Something to remember when we vote on membership of the EU.
Don’t forget, this was in the 1970s, before the Single European Act, and before that levelled the playing field somewhat. The Benn/Shore proposals were entirely compatible with the GATT rules (GATT being the General Agreement on Tariffs and Trade, predecessor to the WTO, the World Trade Organisation – Shore was Trade Secretary, and had his civil servants go through his plans to make sure they were).
There were trade wars in the 1930s, and historians think that they contributed to the political atmosphere that led to the Second World War. I wonder about that, because I suspect that it was the nationalism that caused the trade wars, rather than vice versa. Furthermore, rather more of our trade was extra-Common Market rather than intra-Common Market, and the idea that ALL of our Common Market (or EU) trade would suddenly be cut off _in toto_ if we were no longer members of the EU is simply fanciful, and just scaremongering. It does the pro-EU cause no good whatsoever. Au contraire, it makes people more, rather than less, Eurosceptic, in the literal sense!

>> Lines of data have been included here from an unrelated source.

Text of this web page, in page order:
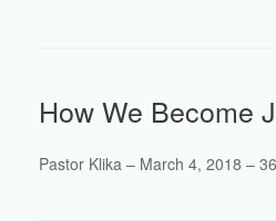
How We Become
Pastor Klika – March 4, 2018 –
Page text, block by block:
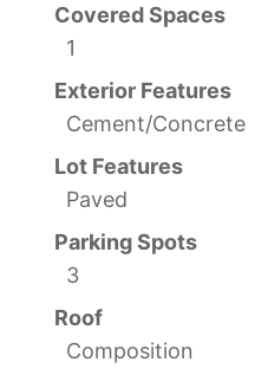
Covered Spaces
1
Exterior Features
Cement/Concrete
Lot Features
Paved
Parking Spots
3
Roof
Composition
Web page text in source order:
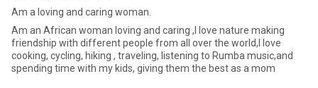
Am a loving and caring woman.
Am an African woman loving and caring ,I love nature making
friendship with different people from all over the world,I love
cooking, cycling, hiking , traveling, listening to Rumba music,and
spending time with my kids, giving them the best as a mom
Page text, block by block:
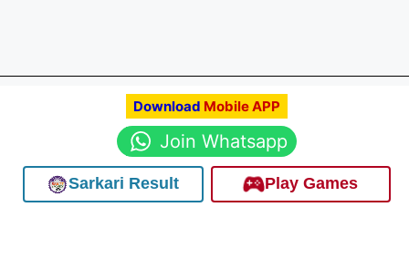
Download Mobile APP
Join Whatsapp
Sarkari Result Play Games
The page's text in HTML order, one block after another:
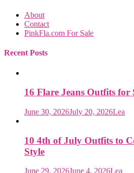
About
Contact
PinkFla.com For Sale
Recent Posts
16 Flare Jeans Outfits
June 30, 2026July 20, 2026Lea
10 4th of July Outfits to
Style
June 29, 2026June 4, 2026Lea
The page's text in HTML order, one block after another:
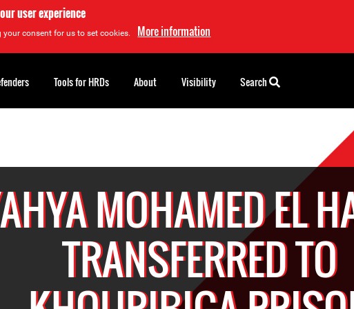
user experience
consent for us to set cookies. More information
MOHAMED EL
TRANSFERRED TO
Tools for HRDs About Visibility Search
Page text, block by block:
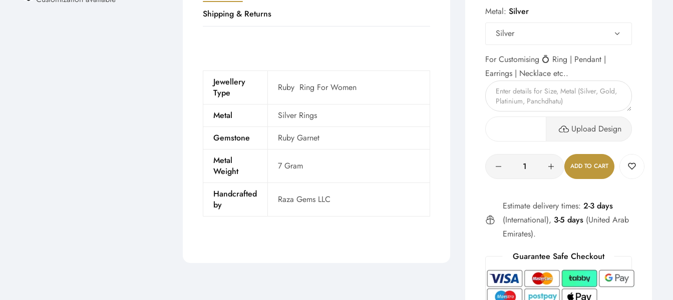
Shipping & Returns
Jewellery
Type
Ruby Ring For Women
Metal
Silver Rings
Gemstone
Ruby Garnet
Metal
Weight
7 Gram
Handcrafted
by
Raza Gems LLC
Metal: Silver
Silver
For Customising 💍 Ring | Pendant |
Earrings | Necklace etc..
Upload Design
ADD TO CART
Estimate delivery times: 2-3 days
(International), 3-5 days(United Arab
Emirates).
Guarantee Safe Checkout
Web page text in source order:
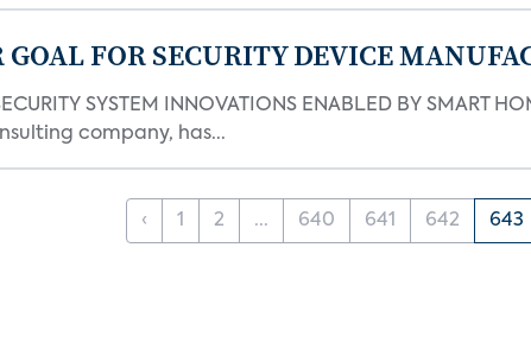
FOR SECURITY DEVICE
SYSTEM INNOVATIONS ENABLED BY SMART
company, has...
‹ 1 2 ... 640 641 642 643
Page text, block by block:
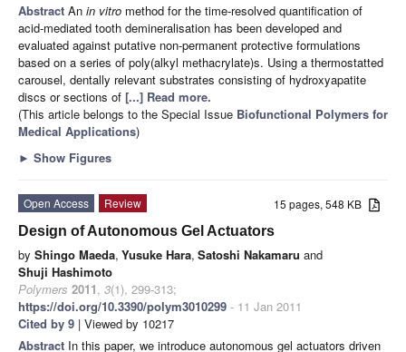
Abstract An in vitro method for the time-resolved quantification of
acid-mediated tooth demineralisation has been developed and
evaluated against putative non-permanent protective formulations
based on a series of poly(alkyl methacrylate)s. Using a thermostatted
carousel, dentally relevant substrates consisting of hydroxyapatite
discs or sections of [...] Read more.
(This article belongs to the Special Issue Biofunctional Polymers for
Medical Applications)
► Show Figures
15 pages, 548 KB
Open Access
Review
Design of Autonomous Gel Actuators
by Shingo Maeda, Yusuke Hara, Satoshi Nakamaru and
Shuji Hashimoto
Polymers 2011, 3(1), 299-313;
https://doi.org/10.3390/polym3010299 - 11 Jan 2011
Cited by 9 | Viewed by 10217
Abstract In this paper, we introduce autonomous gel actuators driven
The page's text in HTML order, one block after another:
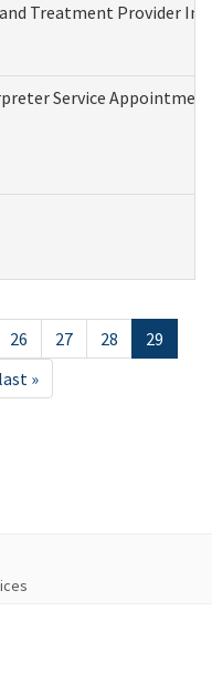
Treatment Provider
Service
26 27 28
29
last »
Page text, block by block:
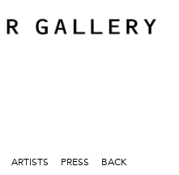
ARTISTS PRESS BACK
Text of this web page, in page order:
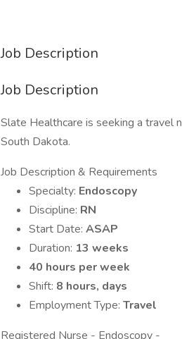
Job Description
Job Description
Slate Healthcare is seeking a travel
South Dakota.
Job Description & Requirements
Specialty: Endoscopy
Discipline: RN
Start Date: ASAP
Duration: 13 weeks
40 hours per week
Shift: 8 hours, days
Employment Type: Travel
Registered Nurse - Endoscopy -
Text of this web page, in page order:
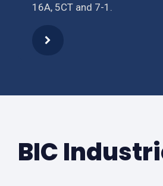
16A, 5CT and 7-1.
BIC
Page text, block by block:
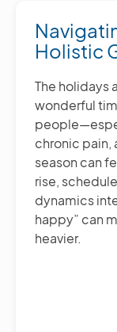
Holistic
The holidays
wonderful
chronic pain,
season can
rise,
dynamics
happy” can
heavier.
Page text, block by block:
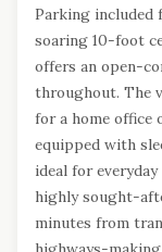
Parking included
soaring 10-foot
offers an open-
throughout. The
for a home office
equipped with
ideal for
highly sought-
minutes from

Ricahrd B I am in general agreement with your posts today. I am. of course, not arguing that exports are lost in toto. You are better informed on Shore’s proposals than i am. However, whether or not our exports were to the EEC or elsewhere, the argument still applies. If there is no reciprocity -except for a short period- then we are likely to face reprisals. Wilson in the mid 60s, i recall, put a surcharge on imports in his efforts to shore up (no pun intended!) the pound at $2.80 to the £.
The motive of the Shore -Benn proposals was realistic -to stop the ‘recovery money’ being spent on imports. The problem was that e.g. in cars, the British designs were often inferior to the European ones. Some of this was down to levels of investment but not all. Would you agree that along with getting the finance right, we also have to the attitudes which develop the technology and skills to keep competitive?

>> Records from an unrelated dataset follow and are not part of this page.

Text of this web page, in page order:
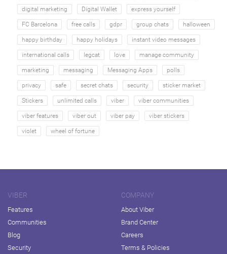
digital marketing Digital Wallet express yourself
FC Barcelona free calls gdpr group chats halloween
happy birthday happy holidays instant video messages
international calls legcat love manage community
marketing messaging Messaging Apps polls
privacy safe secret chats security sticker market
Stickers unlimited calls viber viber communities
viber features viber out viber pay viber stickers
violet wheel of fortune
VIBER
Features
Communities
Blog
Security
COMPANY
About Viber
Brand Center
Careers
Terms & Policies
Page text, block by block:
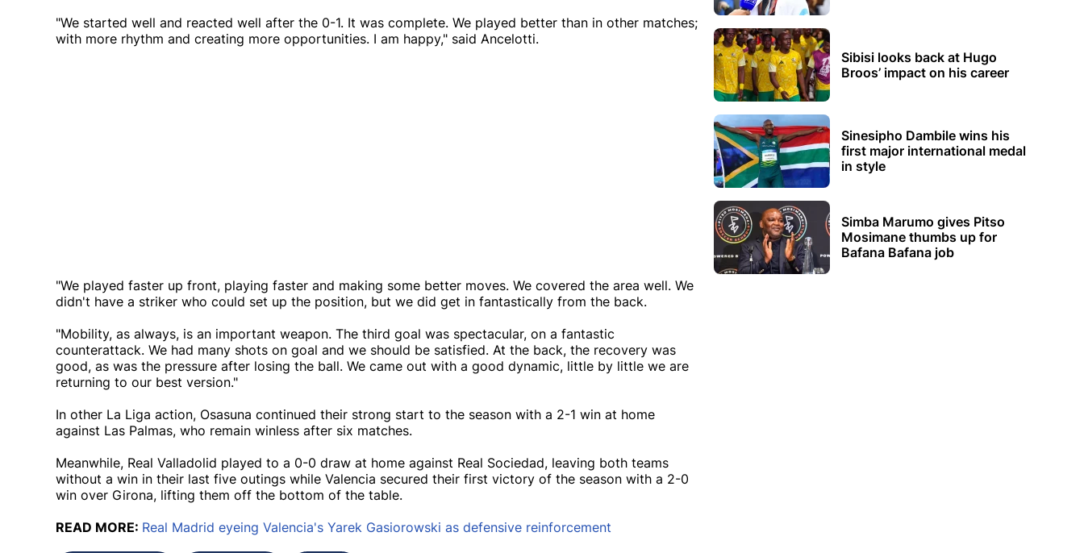
"We started well and reacted well after the 0-1. It was complete. We played better than in other matches;
with more rhythm and creating more opportunities. I am happy," said Ancelotti.
"We played faster up front, playing faster and making some better moves. We covered the area well. We
didn't have a striker who could set up the position, but we did get in fantastically from the back.
"Mobility, as always, is an important weapon. The third goal was spectacular, on a fantastic
counterattack. We had many shots on goal and we should be satisfied. At the back, the recovery was
good, as was the pressure after losing the ball. We came out with a good dynamic, little by little we are
returning to our best version."
In other La Liga action, Osasuna continued their strong start to the season with a 2-1 win at home
against Las Palmas, who remain winless after six matches.
Meanwhile, Real Valladolid played to a 0-0 draw at home against Real Sociedad, leaving both teams
without a win in their last five outings while Valencia secured their first victory of the season with a 2-0
win over Girona, lifting them off the bottom of the table.
READ MORE: Real Madrid eyeing Valencia's Yarek Gasiorowski as defensive reinforcement
Sibisi looks back at Hugo
Broos’ impact on his career
Sinesipho Dambile wins his
first major international medal
in style
Simba Marumo gives Pitso
Mosimane thumbs up for
Bafana Bafana job
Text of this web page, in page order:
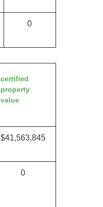
0
certified
property
value
$41,563,845
0
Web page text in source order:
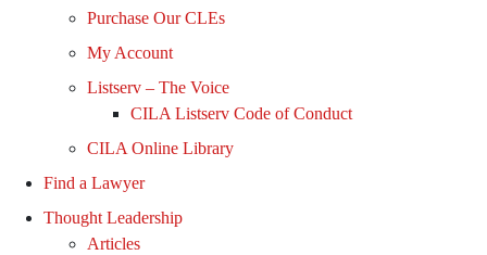
Purchase Our CLEs
My Account
Listserv – The Voice
CILA Listserv Code of Conduct
CILA Online Library
Find a Lawyer
Thought Leadership
Articles
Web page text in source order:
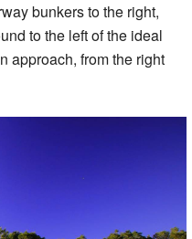
bunkers to the right,
to the left of the ideal
approach, from the right
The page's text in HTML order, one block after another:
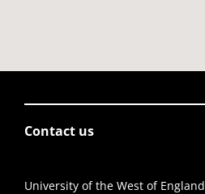
Contact us
University of the West of England

The raising of tariffs was a reaction to the Great Depression. Britain ended her century free trade policy by introducing Empire Free Trade and devaluing the Pound. The US had tightened its tariffs Smoot Hartly Act.
I do agree with the view that the trade wars led, but not inevitably, to war. Hitler was a fringe politician until the Great Depression, end of foreign loans and six million unemployed.

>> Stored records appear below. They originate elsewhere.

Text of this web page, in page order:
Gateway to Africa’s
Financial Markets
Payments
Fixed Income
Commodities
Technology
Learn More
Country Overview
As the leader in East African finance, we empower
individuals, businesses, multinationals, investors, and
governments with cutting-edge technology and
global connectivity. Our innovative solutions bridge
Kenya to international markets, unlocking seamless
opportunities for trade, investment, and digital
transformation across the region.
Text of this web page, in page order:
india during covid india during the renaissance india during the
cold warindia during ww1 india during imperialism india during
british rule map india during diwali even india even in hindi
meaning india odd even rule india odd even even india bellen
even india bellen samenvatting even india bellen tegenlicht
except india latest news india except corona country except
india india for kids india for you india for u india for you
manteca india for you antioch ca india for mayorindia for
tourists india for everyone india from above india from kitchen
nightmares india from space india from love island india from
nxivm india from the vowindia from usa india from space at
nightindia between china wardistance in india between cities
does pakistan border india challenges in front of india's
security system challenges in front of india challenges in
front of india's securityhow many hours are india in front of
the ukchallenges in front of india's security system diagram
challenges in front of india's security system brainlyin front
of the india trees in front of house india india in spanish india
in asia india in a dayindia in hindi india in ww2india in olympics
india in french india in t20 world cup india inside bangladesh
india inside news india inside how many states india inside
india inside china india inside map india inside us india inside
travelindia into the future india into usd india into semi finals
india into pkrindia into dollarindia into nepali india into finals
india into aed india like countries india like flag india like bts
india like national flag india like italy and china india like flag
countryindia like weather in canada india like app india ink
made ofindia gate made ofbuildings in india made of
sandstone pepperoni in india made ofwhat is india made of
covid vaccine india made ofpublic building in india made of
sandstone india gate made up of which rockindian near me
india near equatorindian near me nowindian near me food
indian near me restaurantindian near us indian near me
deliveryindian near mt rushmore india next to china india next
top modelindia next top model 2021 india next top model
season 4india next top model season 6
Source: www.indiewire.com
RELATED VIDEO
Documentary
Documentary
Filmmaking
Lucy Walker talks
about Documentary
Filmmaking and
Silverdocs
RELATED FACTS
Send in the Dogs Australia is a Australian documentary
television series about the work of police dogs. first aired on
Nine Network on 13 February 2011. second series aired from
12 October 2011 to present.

The parallels of increased ethnic scapegoating, reactionary economic theory and advocacy of non-solutions such competitive devaluation, deflation and poverty which set people against others-both within or without the country -are frightening.
So if the government can’t print money without raising taxes. what is Quantitative Easing?
It is printing money – in a convoluted way
Tax is not involved
Going back to the original Denis Campbell article, it’s a storm in a teacup in any case. Labour have pledged an extra £2.5bn per year in extra NHS funding *by the end* of the 2015-20 Parliament, not at the start. Given that they have agreed to accept ConDem spending plans for the 2015-16 financial year (idiotically in my view, but there you go) they wouldn’t be able to spend more on the NHS that year anyway, even if they raised taxes immediately on coming to office. Richard is quite right that a government can just electronically print money without raising taxes if it needs too, but even if that weren’t the case, the Campbell article is garbage even on its own terms. If this guy is a “good journalist” what is a bad journalist like?!